アーティスト&写真家としてのヴィム・ヴェンダース展が開催中。彼が追い求めた“夢のシークエンス”とは?
現代を代表する映画監督ヴィム・ヴェンダースによる、アート作品と写真を中心とした展覧会が東京・中目黒の〈N&A Art SITE〉で開催されている。映画にとどまらない、幅広い分野を横断するアーティストとしての才能を、改めて感じることができる。 【フォトギャラリーを見る】 〈THE TOKYO TOILET〉を舞台とした最新作『PERFECT DAYS』で、主演の役所広司が第76回カンヌ国際映画祭最優秀男優賞を受賞したことで、改めて注目を集めているヴィム・ヴェンダース。その本人が「究極のロードムービー」として自ら挙げる1991年の自身の映画『夢の涯てまでも』に登場する“夢のシークエンス”から生まれたアート作品《ELECTRONIC PAINTINGS》の日本初公開の展覧会が開催されている。当時『夢の涯てまでも』のアソシエイト・プロデューサーを務め、本展を企画した御影雅良に話を聞いた。
「元ザ・バンドのロビー・ロバートソンが、ボブ・ディランのロードマネージャーだったジョナサン・タプリンを東京で紹介してくれたのが、そもそもの始まりでした。それから10年ほど、LAのジョナサンの家にも何回か行っているうちにとても親しくなり、彼が友人であるヴィム・ヴェンダースの『夢の涯てまでも』をプロデュースすることになった時に、日本での撮影を手伝ってくれないかと頼まれたのです」(御影雅良)
「もともとフランシス・フォード・コッポラ監督から当時のハイビジョン技術を勧められていたヴィムに連れられて、NHKの編集室に一緒に行きました。NHK放送技術研究所から研究者たちが来て、ヴィムとHDTV(High-definition Television)デザインを担当したショーン・ノートンの作業を手伝ってくれて一旦、90年5月には夢のシークエンスが完成しました」(御影)

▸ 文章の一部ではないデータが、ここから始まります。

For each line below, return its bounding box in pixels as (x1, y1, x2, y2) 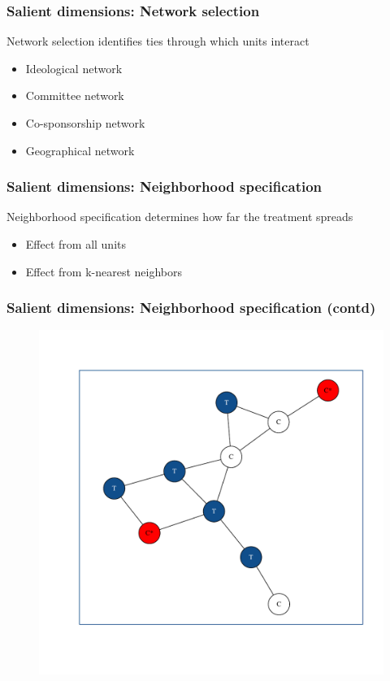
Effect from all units (25, 236, 126, 252)
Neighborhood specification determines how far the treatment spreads (6, 208, 353, 225)
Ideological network (25, 59, 123, 76)
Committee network (25, 87, 124, 104)
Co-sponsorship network (25, 115, 145, 131)
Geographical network (25, 141, 135, 158)
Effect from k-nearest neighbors (25, 262, 182, 280)
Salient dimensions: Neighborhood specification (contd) (6, 297, 376, 318)
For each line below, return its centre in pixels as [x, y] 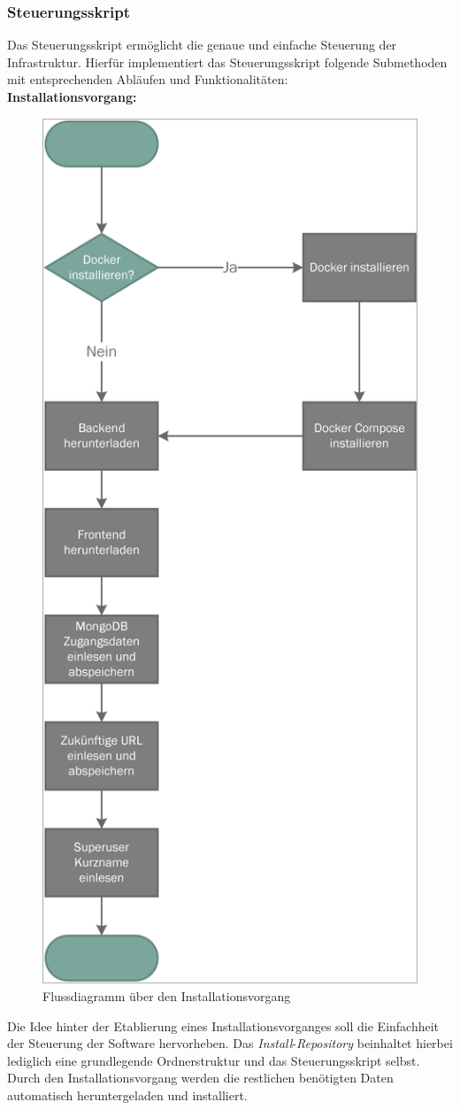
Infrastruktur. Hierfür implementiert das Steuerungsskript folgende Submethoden [227, 62]
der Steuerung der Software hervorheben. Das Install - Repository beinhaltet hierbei [230, 1043]
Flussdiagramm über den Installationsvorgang [167, 996]
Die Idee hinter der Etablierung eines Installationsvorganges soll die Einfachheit [223, 1025]
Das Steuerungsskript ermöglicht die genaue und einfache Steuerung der [202, 45]
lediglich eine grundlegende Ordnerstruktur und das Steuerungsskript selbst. [214, 1060]
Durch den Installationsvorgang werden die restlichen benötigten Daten [200, 1078]
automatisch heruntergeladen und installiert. [127, 1095]
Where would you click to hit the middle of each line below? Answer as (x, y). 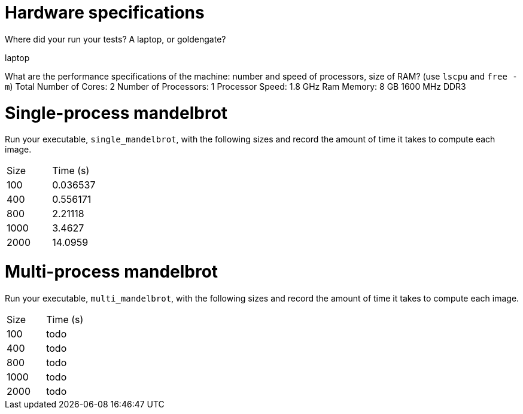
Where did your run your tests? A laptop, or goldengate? (115, 39)
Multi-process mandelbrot (112, 272)
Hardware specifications (105, 13)
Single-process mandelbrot (116, 113)
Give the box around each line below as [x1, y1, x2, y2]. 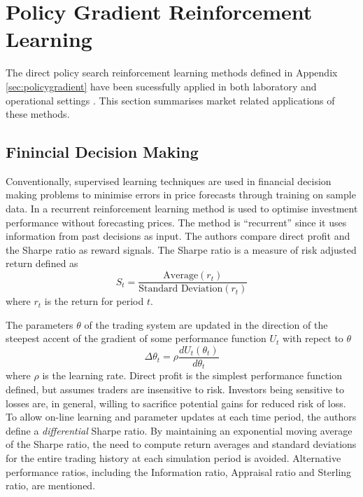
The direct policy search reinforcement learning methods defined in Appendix [6, 65, 338, 80]
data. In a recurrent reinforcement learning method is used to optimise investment [6, 201, 358, 216]
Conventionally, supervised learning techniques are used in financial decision [6, 173, 332, 188]
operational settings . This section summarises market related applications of [6, 93, 335, 107]
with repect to [283, 331, 343, 346]
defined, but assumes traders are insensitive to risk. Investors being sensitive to [6, 382, 345, 396]
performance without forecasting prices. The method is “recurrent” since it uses [6, 215, 347, 229]
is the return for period [44, 294, 144, 308]
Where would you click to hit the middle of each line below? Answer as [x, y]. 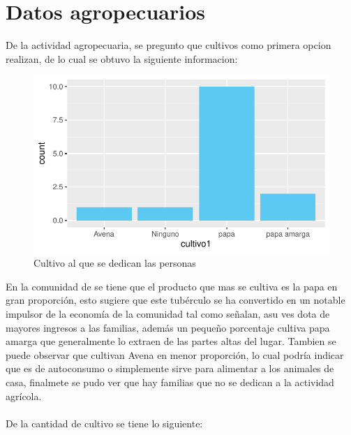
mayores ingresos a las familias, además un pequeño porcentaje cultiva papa [168, 327]
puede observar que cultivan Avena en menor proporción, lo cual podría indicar [175, 354]
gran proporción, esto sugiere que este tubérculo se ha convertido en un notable [175, 300]
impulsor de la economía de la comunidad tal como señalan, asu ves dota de [168, 314]
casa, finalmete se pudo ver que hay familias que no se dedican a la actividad [170, 382]
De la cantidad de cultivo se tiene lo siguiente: [104, 423]
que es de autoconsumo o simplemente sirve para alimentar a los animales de [170, 368]
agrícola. [24, 396]
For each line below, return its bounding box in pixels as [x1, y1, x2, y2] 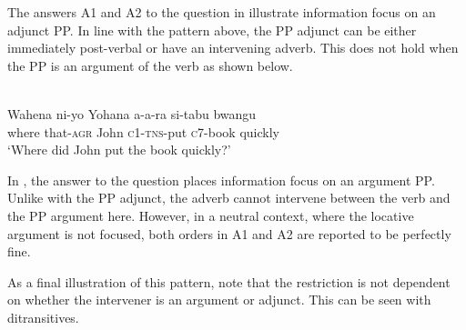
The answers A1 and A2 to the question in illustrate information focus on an [7, 3, 436, 21]
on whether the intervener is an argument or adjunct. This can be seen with [7, 290, 431, 309]
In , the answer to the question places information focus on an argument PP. [7, 170, 435, 189]
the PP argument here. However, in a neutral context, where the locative [7, 205, 414, 225]
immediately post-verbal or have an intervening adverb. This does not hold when [7, 38, 459, 57]
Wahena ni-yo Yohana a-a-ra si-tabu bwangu [7, 104, 257, 123]
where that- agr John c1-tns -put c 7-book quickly [7, 122, 279, 141]
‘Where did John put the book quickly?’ [7, 140, 231, 159]
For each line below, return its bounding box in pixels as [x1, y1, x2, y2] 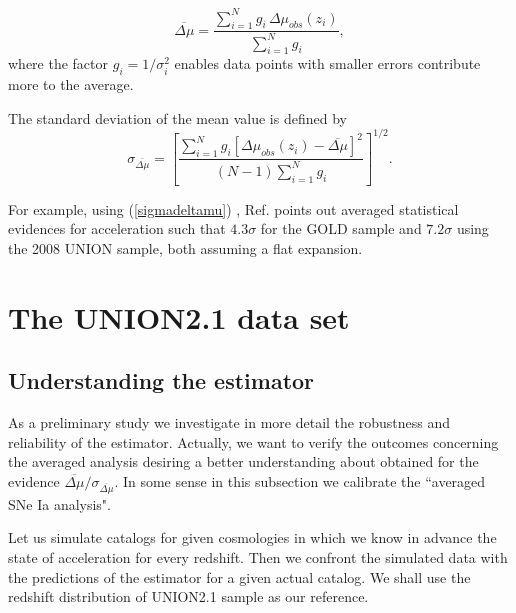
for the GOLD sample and [260, 218, 422, 239]
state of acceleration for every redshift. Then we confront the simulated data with [8, 546, 508, 567]
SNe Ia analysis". [8, 493, 111, 514]
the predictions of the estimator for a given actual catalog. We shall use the [8, 566, 471, 587]
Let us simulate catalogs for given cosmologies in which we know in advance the [8, 527, 497, 548]
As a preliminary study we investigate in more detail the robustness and [8, 412, 450, 433]
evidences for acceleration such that [8, 218, 226, 239]
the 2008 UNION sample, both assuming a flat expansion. [8, 238, 363, 259]
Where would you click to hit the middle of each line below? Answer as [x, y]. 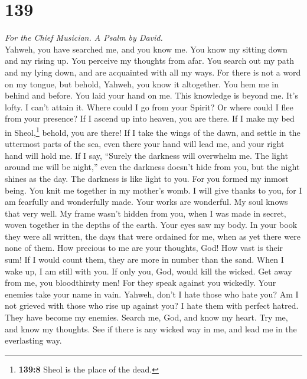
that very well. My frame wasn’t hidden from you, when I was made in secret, [146, 213]
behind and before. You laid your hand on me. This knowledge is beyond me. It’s [151, 95]
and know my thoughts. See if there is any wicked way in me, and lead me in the [151, 329]
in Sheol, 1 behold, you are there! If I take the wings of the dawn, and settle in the [153, 131]
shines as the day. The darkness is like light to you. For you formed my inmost [147, 178]
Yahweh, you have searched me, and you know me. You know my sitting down [146, 49]
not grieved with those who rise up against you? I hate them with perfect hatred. [152, 306]
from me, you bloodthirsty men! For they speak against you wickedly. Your [141, 282]
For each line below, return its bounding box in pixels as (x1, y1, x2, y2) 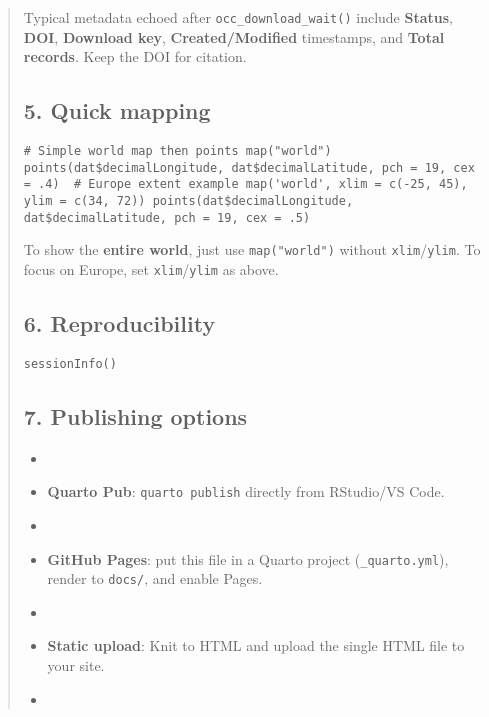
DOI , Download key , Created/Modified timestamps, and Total (23, 26, 445, 47)
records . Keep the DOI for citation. (23, 46, 247, 67)
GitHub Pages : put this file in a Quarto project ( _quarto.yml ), (47, 548, 449, 569)
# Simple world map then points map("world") (23, 144, 332, 159)
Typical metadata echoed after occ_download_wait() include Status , (23, 7, 453, 27)
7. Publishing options (23, 400, 248, 431)
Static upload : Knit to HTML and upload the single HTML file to (47, 635, 465, 656)
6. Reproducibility (23, 308, 216, 339)
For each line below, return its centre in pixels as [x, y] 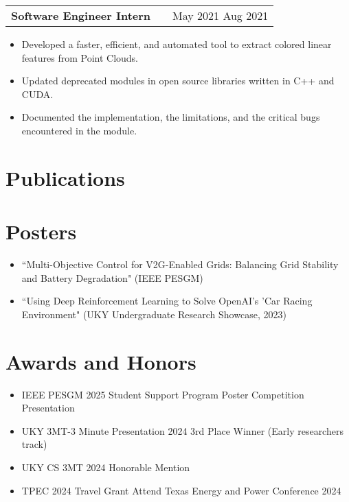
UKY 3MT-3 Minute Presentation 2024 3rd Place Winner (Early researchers [182, 430]
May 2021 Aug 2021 [221, 15]
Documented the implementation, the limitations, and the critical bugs [171, 117]
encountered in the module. [79, 130]
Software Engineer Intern [81, 15]
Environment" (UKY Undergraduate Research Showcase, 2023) [154, 314]
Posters [41, 231]
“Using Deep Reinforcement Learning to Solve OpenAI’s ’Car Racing [167, 301]
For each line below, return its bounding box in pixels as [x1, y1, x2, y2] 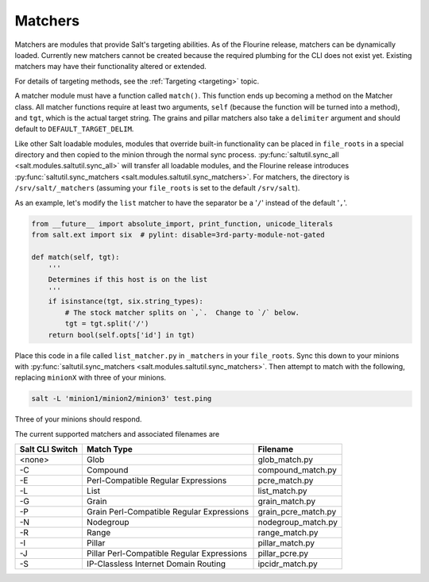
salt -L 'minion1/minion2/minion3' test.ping [31, 394, 212, 403]
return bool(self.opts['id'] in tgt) [48, 330, 195, 339]
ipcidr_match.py [257, 558, 318, 569]
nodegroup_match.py [257, 517, 338, 528]
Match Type [86, 444, 133, 455]
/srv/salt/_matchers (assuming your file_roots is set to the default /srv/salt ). [14, 183, 300, 193]
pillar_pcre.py [257, 548, 309, 559]
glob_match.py [257, 454, 314, 465]
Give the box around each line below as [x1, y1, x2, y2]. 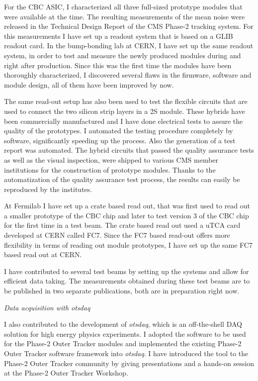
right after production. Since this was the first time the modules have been [4, 60, 232, 70]
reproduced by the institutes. [4, 184, 92, 194]
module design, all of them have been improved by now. [4, 79, 174, 90]
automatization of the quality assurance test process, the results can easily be [4, 174, 240, 185]
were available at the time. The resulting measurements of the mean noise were [4, 11, 245, 21]
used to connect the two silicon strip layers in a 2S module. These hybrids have [4, 105, 245, 116]
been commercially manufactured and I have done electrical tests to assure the [4, 115, 243, 126]
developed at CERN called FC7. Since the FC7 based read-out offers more [4, 230, 230, 240]
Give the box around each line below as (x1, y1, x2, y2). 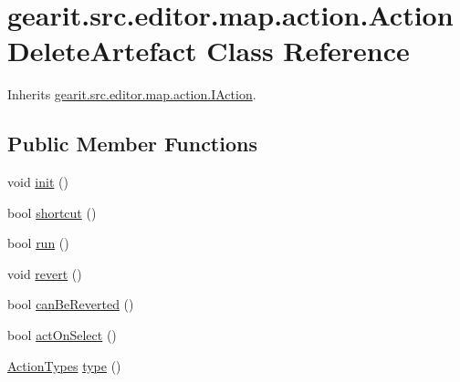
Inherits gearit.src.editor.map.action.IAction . (7, 85, 256, 104)
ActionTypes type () (7, 356, 121, 375)
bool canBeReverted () (7, 294, 134, 314)
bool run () (7, 233, 69, 253)
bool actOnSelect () (7, 325, 117, 345)
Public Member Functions (7, 129, 257, 158)
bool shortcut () (7, 202, 97, 222)
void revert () (7, 263, 82, 283)
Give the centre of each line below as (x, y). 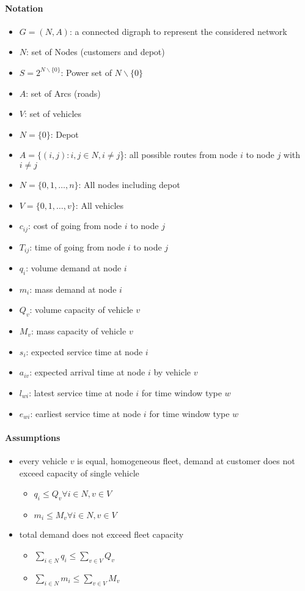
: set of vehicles (53, 114)
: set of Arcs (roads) (63, 93)
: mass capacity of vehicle (79, 331)
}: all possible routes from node (179, 155)
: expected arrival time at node (87, 372)
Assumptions (33, 437)
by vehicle (172, 372)
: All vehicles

「しかしヴィムはその“夢のシークエンス”に納得できず、撮影が終わった翌91年3月、再度、東京に戻ってきました。すると1年足らずの間にソニーの技術でアナログのハイビジョン映像をデジタル化して、さらに1秒60コマの静止画を凸版印刷の技術で高精細印刷できるようになっていたのです。そこでヴィムは35ミリフィルムの映像をハイビジョンに変換してから、色を変えたり形を変えたりして、デジタル化した。走査線をピクセルに変換したので、現在の4Kや8Kにも対応できるのですが、当時はヴィムが何を求めているのか、誰にも分からなかったですね」(御影)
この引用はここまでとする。